Their fascination with the intricacies of the food chain stems from their love of non-fiction books (Teddy just received the “Student of the Month” award for his independent animal research at school) and Sammy’s favourite animal show, “Zaboomafoo.” They are also enamoured with dinosaurs and their classification as herbivores, carnivores, or omnivores. (As it turns out, there are even “insectivores”. Who knew?)

A few weeks ago they were playing with play-dough. I had recently made a big batch of brightly-coloured blue play-dough to inspire our boys to sculpt whatever they could dream up: cinnamon buns, bunnies, eggs, stamps of flowers…the opportunities are endless with play-dough. As it turns out though, I obviously still think like a girl, because what my boys ended up using the big lump of dough for was to represent a big hunk of carrion (a dead animal, for those of you who don’t know) which was being eaten by a plastic hippo and a plastic fish (the two animals they have in their play-dough collection). At one point the fish was “stuck” in the heap of deceased animal flesh, calling out to the hippo to “come and save me! I’m stuck! Start eating right here!” Yum.

One of the most common questions from the boys for a while was, “is _____ meat?” (fill in the blank with an animal name.) Now they will make statements about animals being “meat”. They discuss which animal is meat for which other animal, and even wonder whether we humans are meat. I’m still not sure how to field that one. Grizzlies are of particular concern to them, and they often want to know how far away we live from the bears.

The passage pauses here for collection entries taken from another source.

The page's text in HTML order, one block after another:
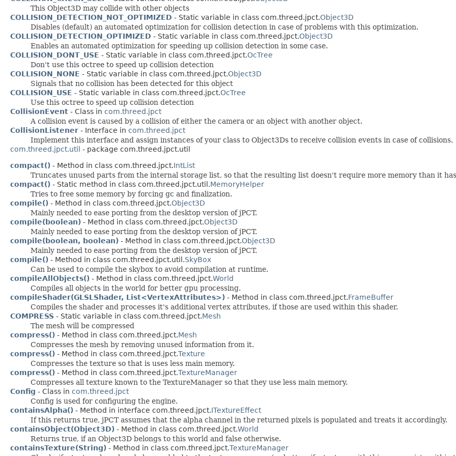
This Object3D may collide with other objects
COLLISION_DETECTION_NOT_OPTIMIZED - Static variable in class com.threed.jpct.Object3D
Disables (default) an automated optimization for collision detection in case of problems with this optimization.
COLLISION_DETECTION_OPTIMIZED - Static variable in class com.threed.jpct.Object3D
Enables an automated optimization for speeding up collision detection in some case.
COLLISION_DONT_USE - Static variable in class com.threed.jpct.OcTree
Don't use this octree to speed up collision detection
COLLISION_NONE - Static variable in class com.threed.jpct.Object3D
Signals that no collision has been detected for this object
COLLISION_USE - Static variable in class com.threed.jpct.OcTree
Use this octree to speed up collision detection
CollisionEvent - Class in com.threed.jpct
A collision event is caused by a collision of either the camera or an object with another object.
CollisionListener - Interface in com.threed.jpct
Implement this interface and assign instances of your class to Object3Ds to receive collision events in case of collisions.
com.threed.jpct.util - package com.threed.jpct.util
compact() - Method in class com.threed.jpct.IntList
Truncates unused parts from the internal storage list, so that the resulting list doesn't require more memory than it
compact() - Static method in class com.threed.jpct.util.MemoryHelper
Tries to free some memory by forcing gc and finalization.
compile() - Method in class com.threed.jpct.Object3D
Mainly needed to ease porting from the desktop version of jPCT.
compile(boolean) - Method in class com.threed.jpct.Object3D
Mainly needed to ease porting from the desktop version of jPCT.
compile(boolean, boolean) - Method in class com.threed.jpct.Object3D
Mainly needed to ease porting from the desktop version of jPCT.
compile() - Method in class com.threed.jpct.util.SkyBox
Can be used to compile the skybox to avoid compilation at runtime.
compileAllObjects() - Method in class com.threed.jpct.World
Compiles all objects in the world for better gpu processing.
compileShader(GLSLShader, List<VertexAttributes>) - Method in class com.threed.jpct.FrameBuffer
Compiles the shader and processes it's additional vertex attributes, if those are used within this shader.
COMPRESS - Static variable in class com.threed.jpct.Mesh
The mesh will be compressed
compress() - Method in class com.threed.jpct.Mesh
Compresses the mesh by removing unused information from it.
compress() - Method in class com.threed.jpct.Texture
Compresses the texture so that is uses less main memory.
compress() - Method in class com.threed.jpct.TextureManager
Compresses all texture known to the TextureManager so that they use less main memory.
Config - Class in com.threed.jpct
Config is used for configuring the engine.
containsAlpha() - Method in interface com.threed.jpct.ITextureEffect
If this returns true, jPCT assumes that the alpha channel in the returned pixels is populated and treats it accordingly.
containsObject(Object3D) - Method in class com.threed.jpct.World
Returns true, if an Object3D belongs to this world and false otherwise.
containsTexture(String) - Method in class com.threed.jpct.TextureManager

Sammy, who has a particular fascination with animals, role-plays animal personas all the time. When he is alone he is often a peace-loving species, high-lighting the animal’s qualities by describing it as an animal that “is quiet” or “is a good listener.” When Teddy gets home from school though, be prepared for some serious stalking of prey, growling, and pouncing. The two of them set to attacking toy horses or pillows, taking them down with their “sharp claws,” and chasing away the competing carnivore who would threaten to steal their kill. I’ll leave it to your imagination as to which boy secures the most kill and which one is chased away most often.

Some people may consider the boys’ pastime reflective of a morbid fascination with death. I disagree: Oliver and I feel like we’re watching a nature flick in which the young animals learn to hunt and fight at a young age by wrangling with their fellow yearlings. Our gentler Sammy is receiving an education in being more assertive in the face of a very dominant alpha male, which will no doubt stand him in good stead as he begins kindergarten next year. We have seen that boys tend to gravitate towards games that involve hunting or killing, and I confess to preferring this game over the imaginary killing of people using light-sabers or worse. If nothing else, it has certainly reinforced the timeless truth once again that kids will act out what they see, read, and hear!